What Your Instagram Filter Says About You




Maybe she’s born with, maybe it’s AMARO! This filter delivers the translucent, pasty-white effect you desire. You wish to regain the purity you once knew as a child. Is that First Communion getting a little bit too saucy? Recapture its purity by applying Amaro to that holy (read as: FLAGRANT DISPLAY OF BLASPHEMY!!!) selfie (read as: selfie) you took with your prepubescent, vegan-friendly cousins.


You like to live your life like it’s a Folgers commercial. The warm hues of Mayfair reveal your affinity for tradition and presenting yourself with restraint and grace. You believe in values, musk, and Walmart. You love the finer things in life and hate when your petulant daughter talks over your favorite NPR segment… and that makes you ever so pissed.


You own The Sisterhood of the Traveling Pants on Blu-Ray.


This filter tells us your Etsy wish-list is mostly filled with shitty jewelry made out of seashells.

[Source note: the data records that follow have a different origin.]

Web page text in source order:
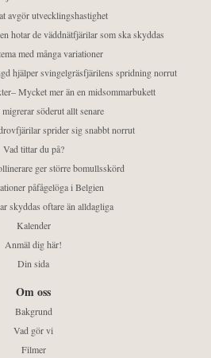
avgör utvecklingshastighet
hotar de väddnätfjärilar som ska skyddas
med många variationer
hjälper svingelgräsfjärilens spridning norrut
Mycket mer än en midsommarbukett
söderut allt senare
sprider sig snabbt norrut
Vad tittar du på?
ger större bomullsskörd
påfågelöga i Belgien
skyddas oftare än alldagliga
Kalender
Anmäl dig här!
Din sida
Om oss
Bakgrund
Vad gör vi
Filmer
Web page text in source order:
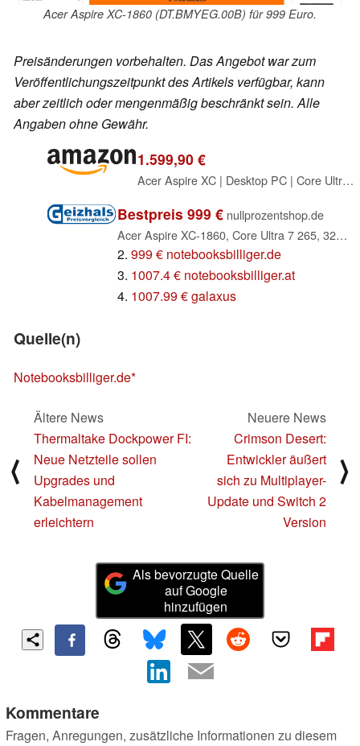
Acer Aspire XC-1860 (DT.BMYEG.00B) für 999 Euro.
Preisänderungen vorbehalten. Das Angebot war zum
Veröffentlichungszeitpunkt des Artikels verfügbar, kann
aber zeitlich oder mengenmäßig beschränkt sein. Alle
Angaben ohne Gewähr.
1.599,90 €
Acer Aspire XC | Desktop PC | Core Ultra 7 | 32GB/3TB
Bestpreis 999 € nullprozentshop.de
Acer Aspire XC-1860, Core Ultra 7 265, 32GB RAM, 1TB SSD (DT.BMYEG.00B)
2. 999 € notebooksbilliger.de
3. 1007.4 € notebooksbilliger.at
4. 1007.99 € galaxus
Quelle(n)
Notebooksbilliger.de
⟨
Ältere News
Thermaltake Dockpower FI:
Neue Netzteile sollen
Upgrades und
Kabelmanagement
erleichtern
Neuere News
Crimson Desert:
Entwickler äußert
sich zu Multiplayer-
Update und Switch 2
Version
⟩
Als bevorzugte Quelle
auf Google
hinzufügen
Kommentare
Fragen, Anregungen, zusätzliche Informationen zu diesem
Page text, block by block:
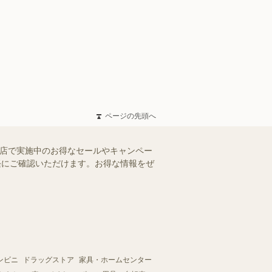
ページの先頭へ
で実施中のお得なセールやキャンペー
ご確認いただけます。お得な情報をぜ
ビニ ドラッグストア
家具・ホームセンター
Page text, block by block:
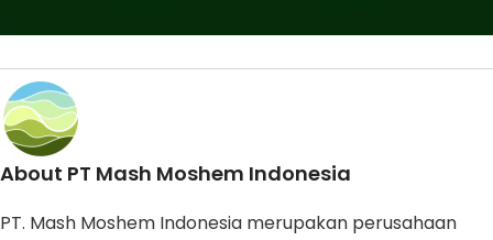
About PT Mash Moshem Indonesia
PT. Mash Moshem Indonesia merupakan perusahaan
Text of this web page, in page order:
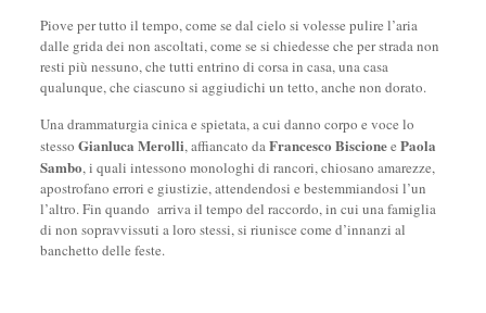
Piove per tutto il tempo, come se dal cielo si volesse pulire l’aria
dalle grida dei non ascoltati, come se si chiedesse che per strada non
resti più nessuno, che tutti entrino di corsa in casa, una casa
qualunque, che ciascuno si aggiudichi un tetto, anche non dorato.
Una drammaturgia cinica e spietata, a cui danno corpo e voce lo
stesso Gianluca Merolli, affiancato daFrancesco Biscionee Paola
Sambo, i quali intessono monologhi di rancori, chiosano amarezze,
apostrofano errori e giustizie, attendendosi e bestemmiandosi l’un
l’altro. Fin quando arriva il tempo del raccordo, in cui una famiglia
di non sopravvissuti a loro stessi, si riunisce come d’innanzi al
banchetto delle feste.
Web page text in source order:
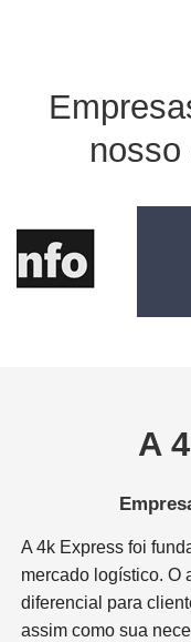
nosso
A
A 4k Express foi
mercado logístico. O
diferencial para
assim como sua
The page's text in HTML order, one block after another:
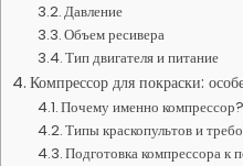
Давление
Объем ресивера
Тип двигателя и питание
Компрессор для покраски:
Почему именно компрессор?
Типы краскопультов и
Подготовка компрессора к
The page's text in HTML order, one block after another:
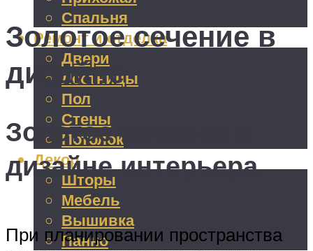
Спальня
Ремонт и отделка
Двери
Лестницы
Пол
Стены
Потолок
Декор
Шторы
Мебель
Вышивка
Панно
Золотое сечение в
дизайне
Золотое сечение в
дизайне интерьера
При планировании пространства
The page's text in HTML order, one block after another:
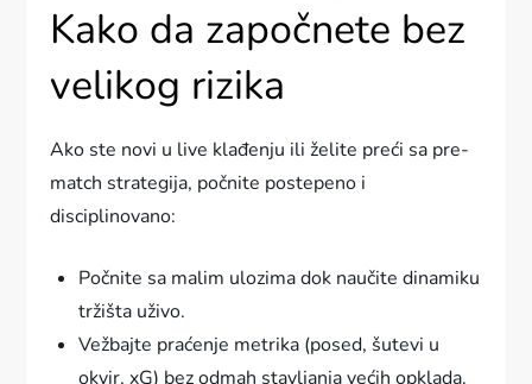
Kako da započnete bez
velikog rizika
Ako ste novi u live klađenju ili želite preći sa pre-
match strategija, počnite postepeno i
disciplinovano:
Počnite sa malim ulozima dok naučite dinamiku
tržišta uživo.
Vežbajte praćenje metrika (posed, šutevi u
okvir, xG) bez odmah stavljanja većih opklada.
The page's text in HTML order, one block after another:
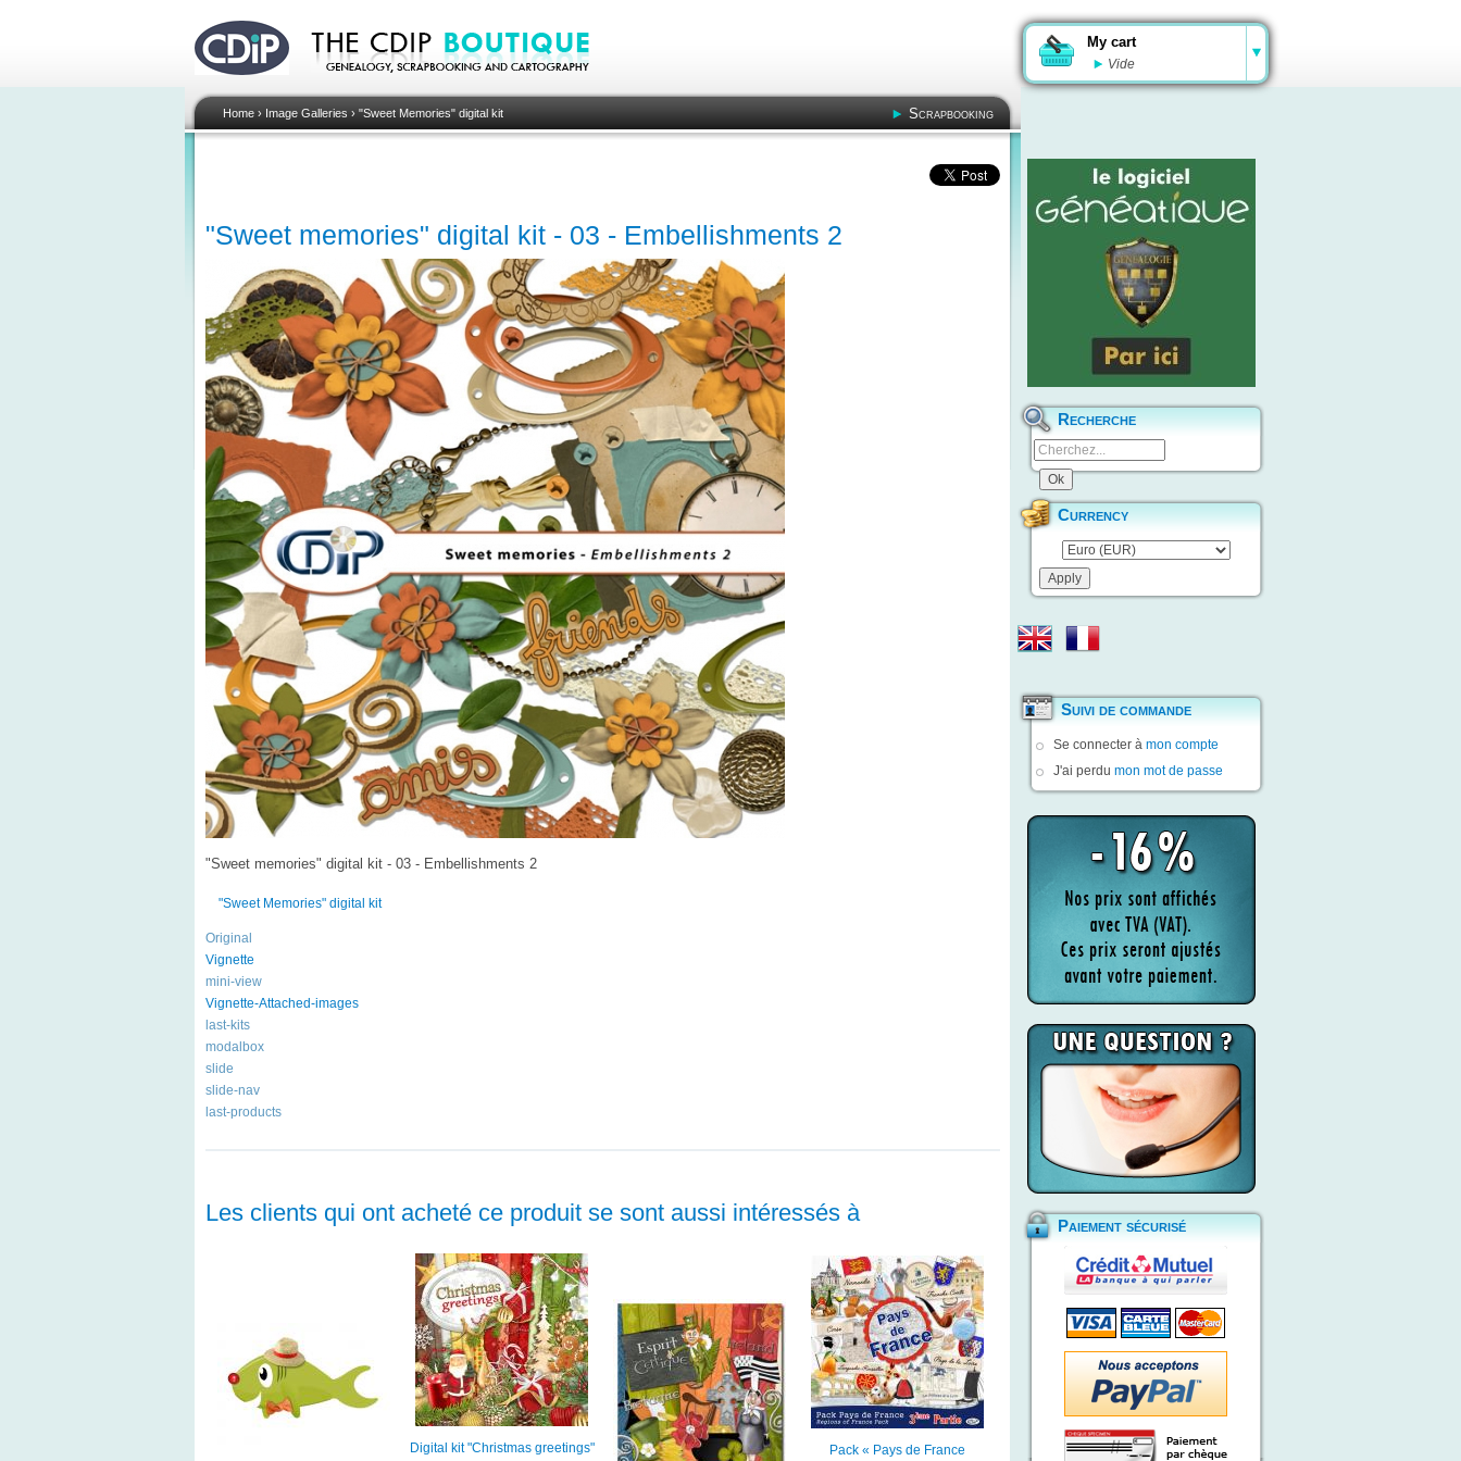
My cart
Vide
Home› Image Galleries › "Sweet Memories" digital kit Scrapbooking
"Sweet memories" digital kit - 03 - Embellishments 2
"Sweet memories" digital kit - 03 - Embellishments 2
"Sweet Memories" digital kit
Original
Vignette
mini-view
Vignette-Attached-images
last-kits
modalbox
slide
slide-nav
last-products
Les clients qui ont acheté ce produit se sont aussi intéressés à
Digital kit "Christmas greetings" Pack « Pays de France
Recherche
Currency
Suivi de commande
Se connecter à mon compte
J'ai perdu mon mot de passe
Paiement sécurisé

Selecting this bullshit Cracker Barrel-filter is a great way to tell the world you cried at Pottery Barn once.


Whoa, whoa, whoa! Everyone watch out for Pac-Sun McMaroon 5 over here! KOWABUNGA!!!! You like to live life on the edge and enjoy accentuating your golden skin EXPONENTIALLY more with this fun filter! You don’t blink once at that rash on your thigh because who gives a titty?!

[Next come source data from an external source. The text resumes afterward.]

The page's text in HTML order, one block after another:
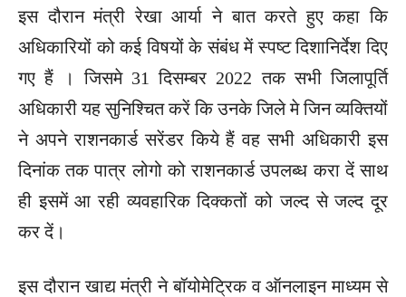
इस दौरान मंत्री रेखा आर्या ने बात करते हुए कहा कि
अधिकारियों को कई विषयों के संबंध में स्पष्ट दिशानिर्देश दिए
गए हैं । जिसमे 31 दिसम्बर 2022 तक सभी जिलापूर्ति
अधिकारी यह सुनिश्चित करें कि उनके जिले मे जिन व्यक्तियों
ने अपने राशनकार्ड सरेंडर किये हैं वह सभी अधिकारी इस
दिनांक तक पात्र लोगो को राशनकार्ड उपलब्ध करा दें साथ
ही इसमें आ रही व्यवहारिक दिक्कतों को जल्द से जल्द दूर
कर दें।
इस दौरान खाद्य मंत्री ने बॉयोमेट्रिक व ऑनलाइन माध्यम से
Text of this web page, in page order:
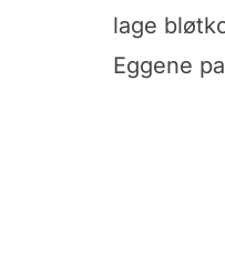
lage
Eggene
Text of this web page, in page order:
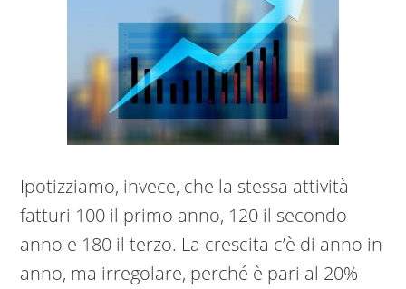
Ipotizziamo, invece, che la stessa attività
fatturi 100 il primo anno, 120 il secondo
anno e 180 il terzo. La crescita c’è di anno in
anno, ma irregolare, perché è pari al 20%
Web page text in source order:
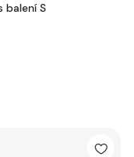
balení S
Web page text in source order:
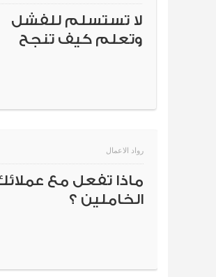
لا تستسلم للفشل
وتعلم كيف تنجح
رواد الاعمال
ماذا تفعل مع
الخاملين ؟
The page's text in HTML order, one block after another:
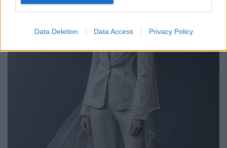
Data Deletion Data Access Privacy Policy
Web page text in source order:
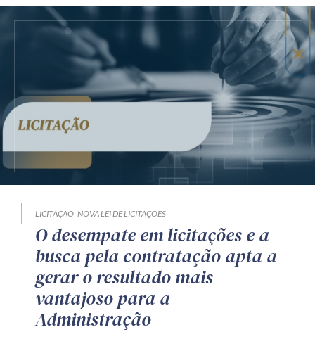
LICITAÇÃO NOVA LEI DE LICITAÇÕES
O desempate em licitações e a
busca pela contratação apta a
gerar o resultado mais
vantajoso para a
Administração

You’re a firm proponent of Dannon Activia and have a crush on one out of every three people on your G-Chat.


This filter tells us the questionable posters you hung above your bed in junior high are sequestered to a small space on your wall. BUT THEY’RE STILL THERE YOU UNLIMITED CHASM OF EMOTIONAL TURBULENCE!!!!

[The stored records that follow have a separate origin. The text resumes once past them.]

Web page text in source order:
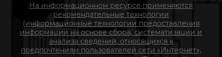
На информационном ресурсе применяются
рекомендательные технологии
(информационные технологии предоставления
информации на основе сбора, систематизации и
анализа сведений, относящихся к
предпочтениям пользователей сети «Интернет»,
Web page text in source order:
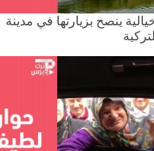
خيالية ينصح بزيارتها في مدينة
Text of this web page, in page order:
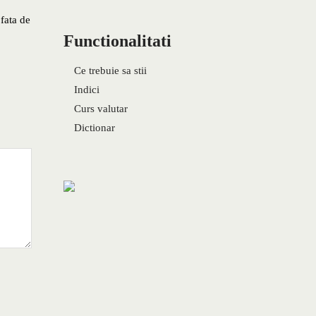
de
Functionalitati
Ce trebuie sa stii
Indici
Curs valutar
Dictionar
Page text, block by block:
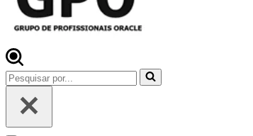
Pesquisar
por...
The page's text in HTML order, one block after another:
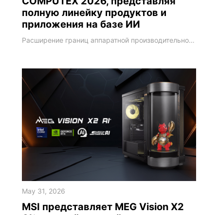
полную линейку продуктов и
приложения на базе ИИ
Расширение границ аппаратной производительности и новаторство в локальных ИИ-баз непосредственно на устройстве Компания MSI, мировой лидер в сфере высокопроизводительных вычислений и ИИ-ПК решений, представила дорожную карту технологий следующего поколения на выставке COMPUTEX 2026. В ознаменование 40-летнего юбилея MSI углубила интеграцию программного и аппаратного обеспечения, использовав четыре десятилетия инженерной экспертизы для обнов
May 31, 2026
MSI представляет MEG Vision X2
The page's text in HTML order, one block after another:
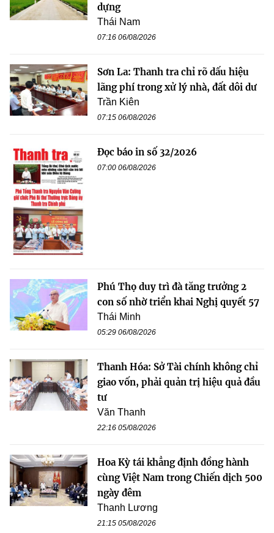
dựng
Thái Nam
07:16 06/08/2026
Sơn La: Thanh tra chỉ rõ dấu hiệu
lãng phí trong xử lý nhà, đất dôi dư
Trần Kiên
07:15 06/08/2026
Đọc báo in số 32/2026
07:00 06/08/2026
Phú Thọ duy trì đà tăng trưởng 2
con số nhờ triển khai Nghị quyết 57
Thái Minh
05:29 06/08/2026
Thanh Hóa: Sở Tài chính không chỉ
giao vốn, phải quản trị hiệu quả đầu
tư
Văn Thanh
22:16 05/08/2026
Hoa Kỳ tái khẳng định đồng hành
cùng Việt Nam trong Chiến dịch 500
ngày đêm
Thanh Lương
21:15 05/08/2026
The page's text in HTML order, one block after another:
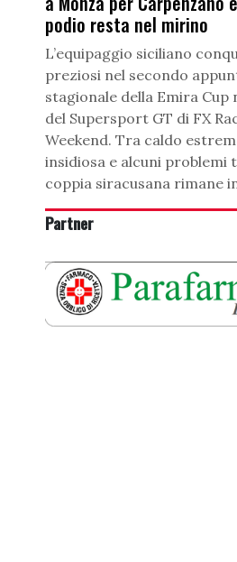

You are in denial about MySpace’s demise. Remember the visual napalm of your Photobooth-edited profile pictures? Swoon, those were the days, huh? You have the emotional capacity of a 14 year-old cheerleader and spend the majority of your day missing the ability to custom-HTML your social media profile.


You know what they say!!! The earlybird gets the D, you big ol’ slut!


You pretentious prick. This filter conveys your annoying habit of telling everyone how much you love Brooks Brothers and kale. You like to scream out lengthly Starbucks orders when you orgasm.


Your closet is 75% Northface and you hobbies include reading, hiking, and Tori Spelling.


This weird-ass filter is the Chris Kirkpatrick of Instagram. Choosing it reflects your status as a social anomaly. You gave your second grade Valentine a card made out of blood and mulch. You also probably own a graphic tee with a wolf on it.


This bleak filter says that your Google search history is mostly “DIY hexes” and “is the Blair Witch lonely?” You are the opposite of Amaro. You harbor aspirations to be America’s Next Top Goth Holocaust Denier.


Life isn’t a Pixar movie, you delusional dimwit.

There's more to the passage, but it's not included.